Posts Tagged “United Potato Growers of Idaho”
A federal judge approved a $25 million settlement that completes one chapter of a five-year long antitrust battle over the nation’s potato market being manipulated by a potato cartel.
Consumers will get $5.5 million and grocers $19.5 million. Chief U.S. District Judge B. Lynn Winmill granted final approval of the settlement on December 14.
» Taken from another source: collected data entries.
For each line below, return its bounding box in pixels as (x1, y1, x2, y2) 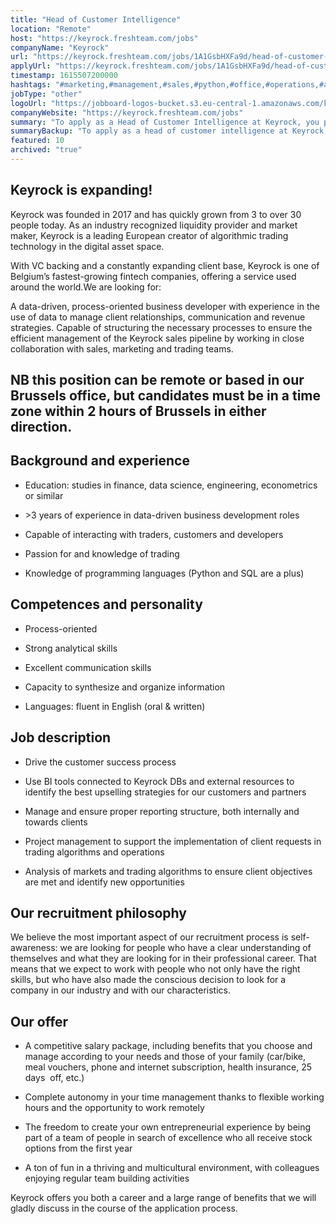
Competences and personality (10, 596, 203, 613)
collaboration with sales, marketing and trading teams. (10, 342, 234, 355)
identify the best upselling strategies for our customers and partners (24, 786, 307, 798)
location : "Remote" (10, 24, 92, 34)
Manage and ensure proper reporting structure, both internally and (24, 805, 300, 817)
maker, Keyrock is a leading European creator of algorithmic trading (10, 229, 289, 241)
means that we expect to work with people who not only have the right (10, 963, 301, 975)
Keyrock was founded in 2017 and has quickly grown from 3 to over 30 (10, 208, 302, 220)

Potato buyer Brigiotta’s Farmland Produce and Garden Center of Jamestown, NY filed the class action against the United Potato Growers of America (UPGA), United Potato Growers of Idaho (UPGI) and a long list of member and nonmember growers in 2010. The lawsuit, and another filed by Associated Wholesale Grocers in 2013, claims the defendants conspired to inflate the price of potatoes “in classic cartel behavior,” that the cartel used physical and nonphysical intimidation to get independent growers to join, that it used high-tech methods of surveillance and physical “flyovers” to monitor members, and that the successful campaign led to an 80 percent control of the market.
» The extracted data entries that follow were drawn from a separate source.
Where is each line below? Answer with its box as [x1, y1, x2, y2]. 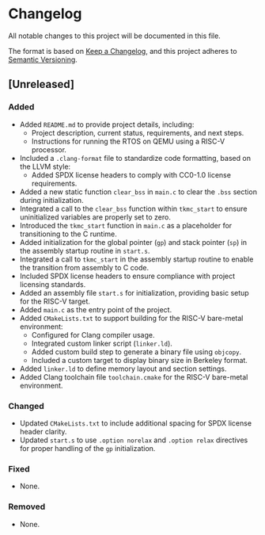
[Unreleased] [8, 78, 75, 91]
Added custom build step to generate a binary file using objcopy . [31, 346, 242, 357]
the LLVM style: [19, 162, 71, 171]
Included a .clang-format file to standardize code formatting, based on [19, 153, 252, 162]
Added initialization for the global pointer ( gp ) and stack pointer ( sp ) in [19, 237, 248, 246]
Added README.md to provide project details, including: [19, 120, 195, 129]
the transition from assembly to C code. [19, 262, 149, 272]
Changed [8, 400, 45, 411]

Idaho grower Albert Wada, of Wada Farms Group, allegedly spearheaded the campaign, founding the United Fresh Potato Growers of Idaho in 2004, later renaming it the United Potato Growers of Idaho. The organization’s purpose, as stated in its articles of incorporation, is to “stabilize potato prices and supplies in the state of Idaho and to work with similar cooperatives in other states having similar purposes,” according to the third amended complaint, a 107-page monster filed on Jan. 24, 2014.
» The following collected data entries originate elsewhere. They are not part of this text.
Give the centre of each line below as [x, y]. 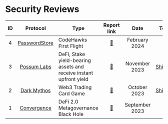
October [138, 87]
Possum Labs [35, 66]
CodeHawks [73, 39]
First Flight [71, 46]
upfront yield [73, 79]
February [138, 39]
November [138, 63]
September [138, 104]
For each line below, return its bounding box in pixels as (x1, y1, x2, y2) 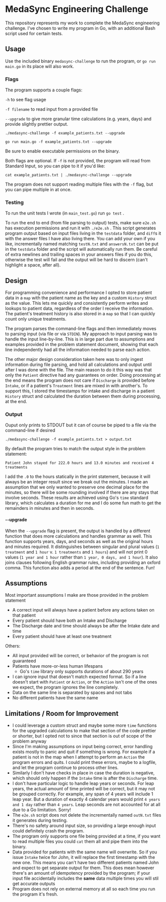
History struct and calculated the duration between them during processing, (5, 393, 161, 399)
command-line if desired (5, 427, 55, 433)
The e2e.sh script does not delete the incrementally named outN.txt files (12, 812, 162, 818)
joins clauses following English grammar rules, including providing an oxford (5, 559, 161, 565)
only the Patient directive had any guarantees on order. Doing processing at (5, 372, 161, 378)
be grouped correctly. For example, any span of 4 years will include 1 (12, 791, 154, 797)
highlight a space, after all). (5, 262, 61, 268)
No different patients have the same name (12, 695, 98, 701)

United Potato Growers of America was founded in 2005 and is headquartered in Salt Lake City. Members pay dues from $10,000 to $500,000 based on acreage, according to the complaint. The “cooperatives” were formed in response to declining prices. Growers reduced the supply of potatoes, in part, by changing their contracts with customers, basing orders on a specific number of acres of potatoes to be grown instead of a specific quantity of potatoes.